As soon as you're done, scroll down and check your work against my solution. 😎
Serializing Solution
Here I'll show you how another example of how to write a persister using the built-in streaming library, this time for robot parts:
For reference, here is a simple RobotPart example; yours will hopefully be more imaginative!
public class RobotPart {
public String name;
public String description;
public String supplier;
public int weight;
}
The matching RobotPartPersister that has a serializing method (that writes each property of a part to the file) and a deserializing method (that reads each property from a file into a new part instance):
public class RobotPartPersister {
public void serialisePart(RobotPart aPart) throws IOException {
BufferedWriter writer = new BufferedWriter(new FileWriter("Store.txt"));
writer.write(aPart.name);
writer.newLine();
writer.write(aPart.description);
writer.newLine();
writer.write(aPart.supplier);
writer.newLine();
writer.write(aPart.weight);
writer.newLine();
writer.close();
}
public RobotPart deserialisePart() throws IOException {
BufferedReader reader = new BufferedReader(new FileReader("Store.txt"));
RobotPart part = new RobotPart();
part.name = reader.readLine();
part.description = reader.readLine();
part.supplier = reader.readLine();
part.weight = Integer.parseInt(reader.readLine());
reader.close();
return part;
}
}
Testing Your Solution
For one thing, you can't hear too often: it's important to test! You can do this using unit tests, but for now, you can write a simple test as follows.
To recap, first add a toString()
method to the RobotPart class; most integrated development environments will have a way to create this automatically:
public class RobotPart {
public String name;
public String description;
public String supplier;
public int weight;
@Override
public String toString() {
return "RobotComponent [name=" + name + ", description=" + description + ", supplier=" + supplier + ", weight=" + weight + "]";
}
}
Secondly, add a method that populates an object, serializes it, then reads the contents of the file and compares the one written with the one read, as follows:
public static void main(String[] args) throws IOException {
RobotPart sharklaseradapter = new RobotPart();
sharklaseradapter.name = "Shark Laser Adapter";
sharklaseradapter.description = "Collar and fittings for mounting laser on shark. Shark not included";
sharklaseradapter.supplier = "Dr Nono";
sharklaseradapter.weight = 5000;
RobotPartPersister persister = new RobotPartPersister();
persister.serialisePart(sharklaseradapter);
RobotPart storedpart = persister.deserialisePart();
if (!sharklaseradapter.toString().equals(storedpart.toString())) throw
new RuntimeException("Store failed! "+storedpart+" does not match "+sharklaseradapter);
}
This gives you a quick and dirty way of running a simple test because you can run it as a standalone application without requiring any other libraries.

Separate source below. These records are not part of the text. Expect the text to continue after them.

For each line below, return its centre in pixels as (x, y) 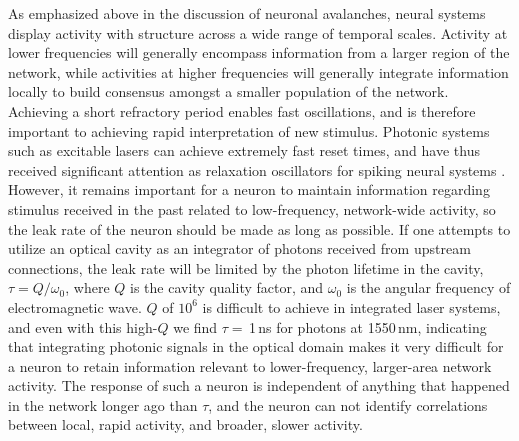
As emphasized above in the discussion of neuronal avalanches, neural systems (247, 13)
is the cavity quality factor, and (227, 287)
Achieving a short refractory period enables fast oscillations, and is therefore (242, 110)
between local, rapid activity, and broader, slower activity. (185, 424)
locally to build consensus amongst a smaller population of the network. (228, 91)
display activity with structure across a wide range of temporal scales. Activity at (258, 32)
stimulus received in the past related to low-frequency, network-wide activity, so (252, 208)
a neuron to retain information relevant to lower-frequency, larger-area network (250, 365)
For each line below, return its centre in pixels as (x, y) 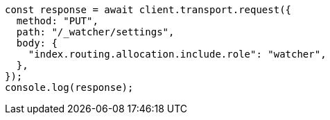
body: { (37, 43)
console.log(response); (69, 87)
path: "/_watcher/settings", (95, 32)
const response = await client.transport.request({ (148, 10)
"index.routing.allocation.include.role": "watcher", (177, 54)
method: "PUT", (57, 21)
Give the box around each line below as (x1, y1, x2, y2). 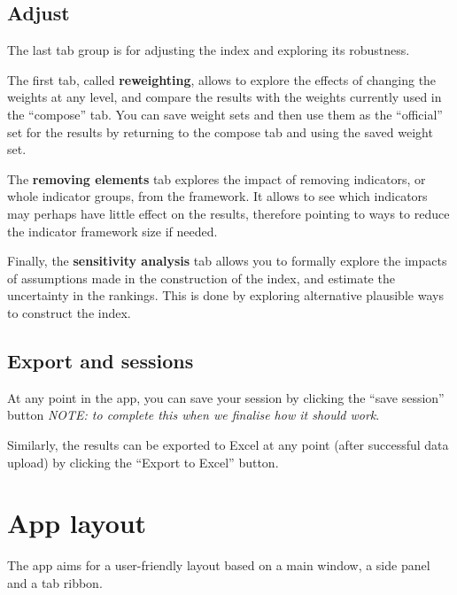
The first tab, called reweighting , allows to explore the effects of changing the (7, 70, 437, 89)
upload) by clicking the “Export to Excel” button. (7, 452, 279, 471)
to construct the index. (7, 303, 131, 321)
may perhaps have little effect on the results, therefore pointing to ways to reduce (7, 204, 450, 222)
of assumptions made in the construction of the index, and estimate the (7, 268, 395, 287)
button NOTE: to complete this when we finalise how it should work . (7, 406, 380, 424)
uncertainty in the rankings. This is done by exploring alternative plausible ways (7, 286, 444, 305)
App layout (7, 505, 147, 541)

It also provides an example use of the object so that when another programmer looks at it, they too can see one way of using it.
Let's Recap!
You've learned how to use the readers and writers in the built-in Java streaming library to store objects to a file on disk. You can also use them to write to networks, printers, logs, consoles, and more.
Remember:
Persistance refers to storing data long term.

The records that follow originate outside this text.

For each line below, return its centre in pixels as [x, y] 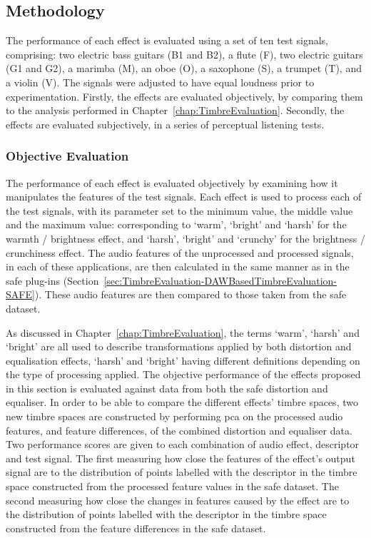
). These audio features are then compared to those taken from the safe [190, 294]
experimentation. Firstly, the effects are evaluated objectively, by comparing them [184, 96]
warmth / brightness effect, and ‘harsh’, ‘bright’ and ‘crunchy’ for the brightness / [185, 238]
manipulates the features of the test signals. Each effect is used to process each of [184, 197]
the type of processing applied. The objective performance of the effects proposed [183, 374]
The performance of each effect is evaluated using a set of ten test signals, [167, 40]
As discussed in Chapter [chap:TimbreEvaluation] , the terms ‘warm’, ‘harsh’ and [183, 332]
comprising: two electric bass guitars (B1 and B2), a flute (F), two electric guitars [184, 54]

Writing out a single object instance to a disk file is called serializing, and reading it back in is called deserializing.
Use serializing to persist object instances over time (you can store it for days, months, years) and to share it (you can send the file to someone else to read into their system).
This is a straightforward way of persisting objects by serializing them. However, it is quite fragile - if you change anything in person or RobotPart, then you might not be able to read in old stored objects. In the next chapter, we will look at storing properties using key-value pairs that will solve this problem.